/add_ga4_clustering

Cluster GA4 raw data tables in BigQuery to improve efficiency and performance

Primary LanguageJavaScript

Cloud Function - Add Clustering to GA4 raw data tables in BigQuery

This package contains two different cloud functions to cluster GA4 raw data tables.

  1. HTTP-based: Used to cluster historical GA4 data tables on demand
  2. Pub/Sub-based: Used to automatically cluster GA4 raw data tables when they are getting created

Quickstart

To deploy the function to your GCP project you can do the following:

  1. Download / clone the repository
  2. Authenticate with GCP using the Application Default Credentials
  3. Check for the currently active GCP project with gcloud config get-value project and change it with gcloud config set project_id YOUR_PROJECT_ID
  4. Optional: Change the region for the deployment in the cloudbuild.yaml or / and add a service account if needed
  5. Deploy the cloud function with gcloud builds submit

Http-based

Uses a post body with the following parameters:

 {   
    "cluster_by":"event_name",
    "project_id": "moritz-test-projekt",
    "dataset_id":"analytics_262445815_Copy",
    "start_date": "2024-01-01",
    "end_date":"2024-02-14"
} 

Pub/Sub-based

This function takes the parameters from the incoming Pub/Sub message from the protoPayload.resourceName field. You need to set up a log sink with a Pub/Sub topic to use this function correctly. To set the fields to cluster by you need to set the cluster_by variable in index.js.

Automation

To run this everytime when a new GA4 table is beeing createdmMake sure to use this query for the log sink. This will usually trigger the Cloud Function once per day, when Google pushes new GA4 data to BigQuery.
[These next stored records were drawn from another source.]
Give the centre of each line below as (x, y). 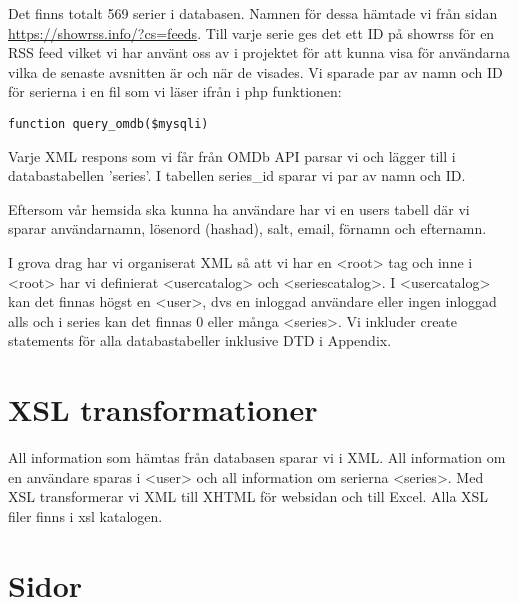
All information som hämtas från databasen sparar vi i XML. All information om (257, 457)
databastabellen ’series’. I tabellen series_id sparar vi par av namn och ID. (237, 175)
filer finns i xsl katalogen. (85, 515)
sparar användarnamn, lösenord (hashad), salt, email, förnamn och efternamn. (247, 228)
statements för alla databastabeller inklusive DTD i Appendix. (200, 340)
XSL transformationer (163, 409)
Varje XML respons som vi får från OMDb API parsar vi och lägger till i (232, 155)
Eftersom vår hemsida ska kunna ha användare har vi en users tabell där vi (239, 208)
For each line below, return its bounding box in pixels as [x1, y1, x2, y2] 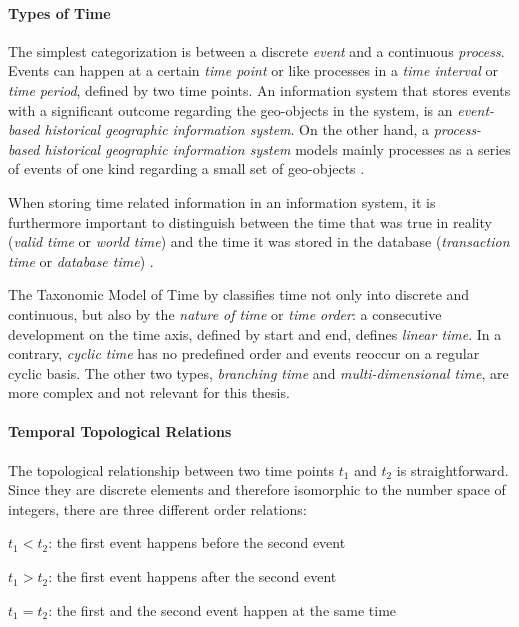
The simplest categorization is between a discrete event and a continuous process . [8, 40, 505, 61]
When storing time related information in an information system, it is [8, 191, 436, 212]
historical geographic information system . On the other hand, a [44, 119, 430, 140]
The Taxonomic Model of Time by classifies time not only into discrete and [8, 284, 470, 305]
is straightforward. [396, 459, 509, 480]
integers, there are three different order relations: [8, 498, 307, 519]
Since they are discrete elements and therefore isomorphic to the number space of [8, 479, 506, 500]
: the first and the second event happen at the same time [48, 599, 397, 620]
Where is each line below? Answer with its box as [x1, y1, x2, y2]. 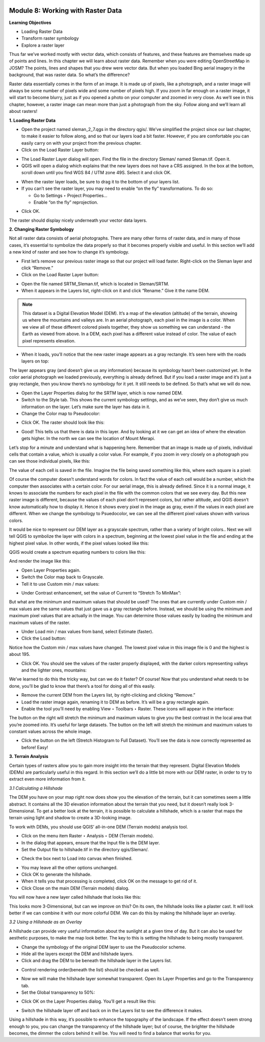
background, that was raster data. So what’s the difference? [9, 72, 130, 78]
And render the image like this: [9, 558, 71, 564]
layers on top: [21, 358, 49, 364]
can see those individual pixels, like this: [9, 458, 90, 464]
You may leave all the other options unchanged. [21, 864, 118, 870]
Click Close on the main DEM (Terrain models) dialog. [21, 885, 130, 891]
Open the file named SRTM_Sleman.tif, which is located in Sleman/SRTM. [21, 281, 169, 287]
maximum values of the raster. [9, 620, 71, 625]
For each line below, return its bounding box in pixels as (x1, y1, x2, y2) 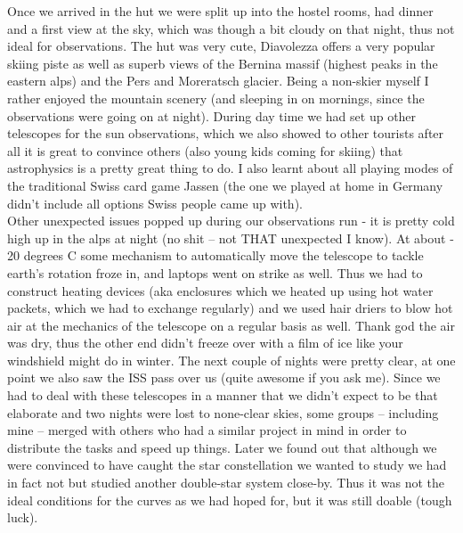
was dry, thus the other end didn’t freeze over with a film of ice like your (7, 333, 403, 352)
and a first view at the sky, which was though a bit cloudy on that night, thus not (7, 19, 455, 37)
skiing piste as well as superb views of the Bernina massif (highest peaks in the (7, 53, 438, 72)
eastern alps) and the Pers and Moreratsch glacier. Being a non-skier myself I (7, 71, 429, 90)
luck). (7, 508, 38, 527)
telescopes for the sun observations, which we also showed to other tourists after (7, 124, 444, 143)
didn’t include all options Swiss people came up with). (7, 193, 303, 212)
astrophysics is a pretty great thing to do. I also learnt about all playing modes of (7, 159, 453, 177)
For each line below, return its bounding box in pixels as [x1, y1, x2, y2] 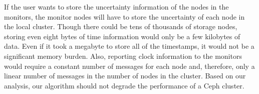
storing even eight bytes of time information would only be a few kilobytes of [4, 31, 240, 41]
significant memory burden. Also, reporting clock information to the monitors [4, 50, 242, 61]
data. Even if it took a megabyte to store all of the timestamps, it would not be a [4, 41, 254, 51]
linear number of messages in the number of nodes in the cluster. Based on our [4, 70, 246, 81]
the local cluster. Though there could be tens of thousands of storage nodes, [4, 21, 237, 32]
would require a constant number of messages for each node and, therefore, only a [4, 60, 255, 71]
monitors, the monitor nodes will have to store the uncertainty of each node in [4, 11, 245, 22]
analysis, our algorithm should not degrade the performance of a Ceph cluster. [4, 80, 244, 90]

    proto_payload.resource_name=~"projects/YOUR_PROJECT_ID/datasets/GA4_DATASET_ID/tables/events_2"
    proto_payload.authorization_info.permission="bigquery.tables.create"

The standard name for the Pub/Sub topic triggering the Cloud Function is ga4_table_created. You can adjust this in the cloudbuild.yaml inside the pub_sub_function folder.